Likewise, if the test is statistically significant for a second-order model, then by Occam’s Razor (i.e., law of parsimony), we have evidence that a quadratic model might not be appropriate.

2.3.3 Step 3: Coding of Variables

Despite requiring variables to be measured at the interval or ratio level, RSM does not simply examine multiple sets of linear relationships. Instead, RSM conducts an experiment of sorts, and organizes variables into conditions to see which results in the optimal output. As such, to make it easier to conduct the canonical analysis (Step 4) and ridge analysis (Step 5), recoding values is a convenient way to examine the response shape at multiple values of the independent variables. As Lenth (2009) put it, “Using a coding method that makes all coded variables in the experiment vary over the same range is a way of giving each predictor an equal share in potentially determining the steepest-ascent path” (p. 3). In addition to simplifying the calculation, recoding the variables also produces results with respect to the original values of the independent variables. A common way to recode variables, as in the SAS package, is to do the following (Eq. 2.6):

$$ \mathrm{Coded}\;\mathrm{value}=\frac{\mathrm{Original}\;\mathrm{value}-\mathrm{M}}{\mathrm{S}} $$
(2.6)

whereas “M is the average of the highest and lowest values for the variable in the design and S is half their difference” (SAS Institutive, 2013, p. 7323). For instance, if there were five observations of on salt, ranging from two ounces to ten ounces, then the data for salt are stored in coded form using the following (Eq. 2.7):

$$ {x}_{salt}=\frac{\mathrm{Salt}\;\mathrm{value}-\left(10-2\right)}{4} $$
(2.7)

2.3.4 Step 4: Canonical Analysis of the Response System

The next step is to conduct a canonical analysis of each of the conditions. The purpose of the canonical analysis is to determine the overall shape of the data. For a first-order model, this is typically done through a method of steepest ascent or descent, wherein a linear shape determines which region of values creates an optimal response. However, for a second-order model, the shape can look more three-dimensional given the addition of interaction and polynomial terms.
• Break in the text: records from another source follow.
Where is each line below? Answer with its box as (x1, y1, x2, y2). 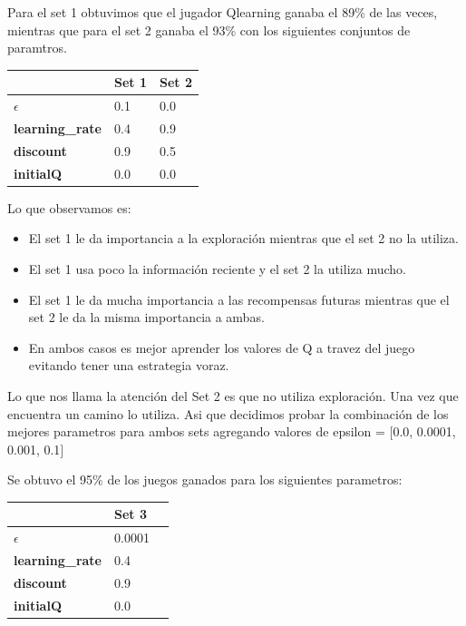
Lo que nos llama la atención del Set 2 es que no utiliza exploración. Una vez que (7, 386, 459, 405)
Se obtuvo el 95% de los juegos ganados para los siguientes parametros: (7, 470, 403, 489)
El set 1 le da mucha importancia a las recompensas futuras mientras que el (28, 289, 450, 308)
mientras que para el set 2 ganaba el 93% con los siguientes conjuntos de (7, 20, 411, 39)
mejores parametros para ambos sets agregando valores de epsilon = (7, 422, 385, 441)
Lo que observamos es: (7, 198, 131, 217)
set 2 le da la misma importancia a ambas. (28, 308, 265, 327)
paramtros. (7, 38, 67, 57)
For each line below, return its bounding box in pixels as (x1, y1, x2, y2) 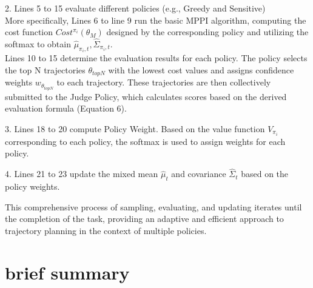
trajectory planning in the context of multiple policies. (5, 224, 207, 236)
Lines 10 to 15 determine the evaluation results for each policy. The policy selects (5, 52, 308, 64)
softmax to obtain (5, 38, 71, 50)
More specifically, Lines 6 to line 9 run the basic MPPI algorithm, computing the (5, 13, 306, 26)
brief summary (5, 260, 130, 284)
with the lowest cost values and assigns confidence (108, 64, 294, 76)
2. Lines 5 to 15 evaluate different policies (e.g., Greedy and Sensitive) (5, 2, 266, 14)
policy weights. (5, 180, 60, 193)
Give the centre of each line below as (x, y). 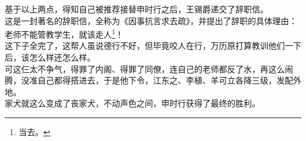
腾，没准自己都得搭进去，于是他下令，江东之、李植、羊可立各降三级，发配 (149, 80)
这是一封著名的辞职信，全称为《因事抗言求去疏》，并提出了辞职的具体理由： (151, 20)
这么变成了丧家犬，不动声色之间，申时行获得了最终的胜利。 (144, 103)
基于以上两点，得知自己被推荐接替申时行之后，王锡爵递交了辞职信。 (137, 9)
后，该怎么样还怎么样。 (50, 57)
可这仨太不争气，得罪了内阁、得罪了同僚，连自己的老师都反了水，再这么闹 (149, 68)
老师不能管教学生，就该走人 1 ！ (64, 33)
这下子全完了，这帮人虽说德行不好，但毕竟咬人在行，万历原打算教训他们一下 (153, 46)
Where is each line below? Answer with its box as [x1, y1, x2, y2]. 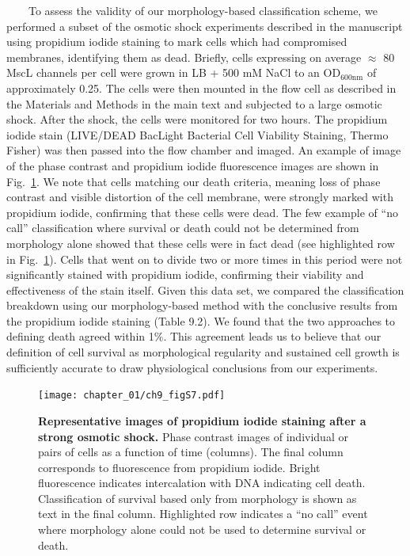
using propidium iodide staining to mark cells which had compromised [6, 33, 347, 50]
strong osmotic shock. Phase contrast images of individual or [38, 428, 348, 444]
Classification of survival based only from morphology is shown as [38, 489, 357, 506]
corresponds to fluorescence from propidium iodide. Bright [38, 459, 321, 475]
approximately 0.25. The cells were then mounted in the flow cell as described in [6, 79, 397, 96]
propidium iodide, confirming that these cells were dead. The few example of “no [6, 204, 398, 220]
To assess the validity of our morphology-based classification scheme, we [28, 2, 378, 18]
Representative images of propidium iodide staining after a [38, 412, 366, 428]
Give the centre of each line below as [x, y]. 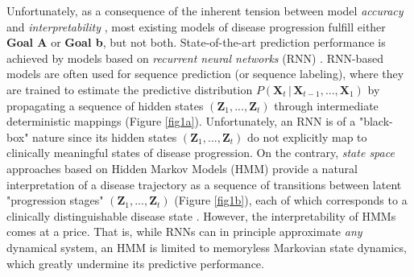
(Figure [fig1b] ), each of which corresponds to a [291, 200]
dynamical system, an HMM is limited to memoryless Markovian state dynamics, [207, 247]
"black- [376, 121]
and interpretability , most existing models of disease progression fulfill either [196, 26]
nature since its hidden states [105, 136]
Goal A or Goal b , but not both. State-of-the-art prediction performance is [196, 42]
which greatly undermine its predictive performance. [135, 263]
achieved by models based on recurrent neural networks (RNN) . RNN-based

Here, we go back to our original Eq. (2.2) of a second-order response in matrix form (see Myers et al., 2009, p. 223):

$$ \hat{y}={b}_0+{x}^{\prime } b+ x^{\prime}\hat{\mathrm{B}} x $$

To optimize the response (\( \hat{y}) \) and locate the stationary point (xs) (i.e., the point of highest response in the dependent variable) we can set the derivative of \( \hat{y} \) equal to 0:

$$ \frac{\partial \hat{y}}{\partial x}= b+2\hat{B} x=0 $$
(2.8)

and then solve for the stationary point:

$$ {x}_s=-\frac{1}{2}{\hat{\mathrm{B}}}^{-1}\mathrm{b} $$

In these equations, b equals a vector of first-order beta coefficients:

$$ \left[\begin{array}{c}{\overset{s}{\beta}}_1\\ {}.\\ {}.\\ {}.\\ {}{\hat{\beta}}_q\end{array}\right] $$
(2.9)

And \( \hat{\mathrm{B}} \) includes quadratic (diagonals) and interaction (off-diagonals) beta coefficients:

$$ \left[\begin{array}{cccc}{\hat{\beta}}_{11,}& {\hat{\beta}}_{12}/2,& \dots, & {\hat{\beta}}_{1 q,}/2\\ {}& {\hat{\beta}}_{22,}& \dots, & {\hat{\beta}}_{2 q,}/2\\ {}& & \ddots & \\ {} sym.& & & {\hat{\beta}}_{qq,}/2\end{array}\right] $$
(2.10)

For instance, consider if we trying to maximize taste (\( \hat{y}) \) with salt (x 1) pepper (x 2). After running a clean second-order model (i.e., no lack of fit), we find that:

$$ \mathbf{b}=\left[\begin{array}{c}3.65\\ {}4.69\end{array}\right],\ \hat{\ \mathrm{B}}=\left[\begin{array}{cc}-1.22& -0.25\\ {}-0.25& -2.66\end{array}\right] $$

then

$$ {\mathrm{x}}_{\mathrm{s}}=-\frac{1}{2}{\hat{\mathbf{B}}}^{-1}\mathbf{b} $$
$$ =-\frac{1}{2}\ \left[\begin{array}{cc}-0.84& 0.08\\ {}0.08& -0.38\end{array}\right]\left[\begin{array}{c}3.65\\ {}4.69\end{array}\right] $$
$$ =\left[\begin{array}{c}1.34\\ {}0.75\end{array}\right] $$

To compute this equation using matrix algebra, the following R code can be used:

$$ \begin{array}{l}\mathrm{B}=\mathrm{matrix}\left(\mathrm{c}\left(\hbox{-} 1.22, - .25,-.25,-2.66\right),\ \mathrm{nrow}=2,\ \mathrm{ncol}=2,\ \mathrm{b}\mathrm{yrow}=\mathrm{TRUE}\right)\hfill \\ {}\mathrm{b}=\mathrm{matrix}\left(\mathrm{c}\left(3.65,4.69\right),\ \mathrm{nrow}=2,\ \mathrm{ncol}=1,\ \mathrm{b}\mathrm{yrow}=\mathrm{TRUE}\right)\hfill \\ {}\mathrm{x}=-.5*\left(\right(\mathrm{solve}\left(\mathrm{B}\right)\left)\%*\%\mathrm{b}\right)\hfill \\ {}\mathrm{x}\hfill \end{array} $$

As such, the predicted stationary point for taste based on salt and pepper (x 1, x 2) is 1.34 and 0.75. If the hypothetical fitted second-order model is

$$ \hat{y}=69.65+12.22{x}_1+3.45{x}_2-9.33{x}_1^2-6.32{x}_2^2-4.65{x}_1{x}_2 $$

then the predicted highest response of taste \( \left({\hat{y}}_s\right) \) would be 63.63 by plugging in the optimal values for salt and pepper. It can then be re-expressed in the canonical second order form (this will be useful for later, see Montgomery, 2005, p. 446):

$$ \hat{y}=\hat{y_s}+{\lambda}_1{w}_1^2+{\lambda}_2{w}_2^2 $$
$$ =63.63+1.34{w}_1^2+0.75{w}_2^2 $$

where w 1 and w 2 are canonical variables (i.e., latent variables in relationship with the original independent variables).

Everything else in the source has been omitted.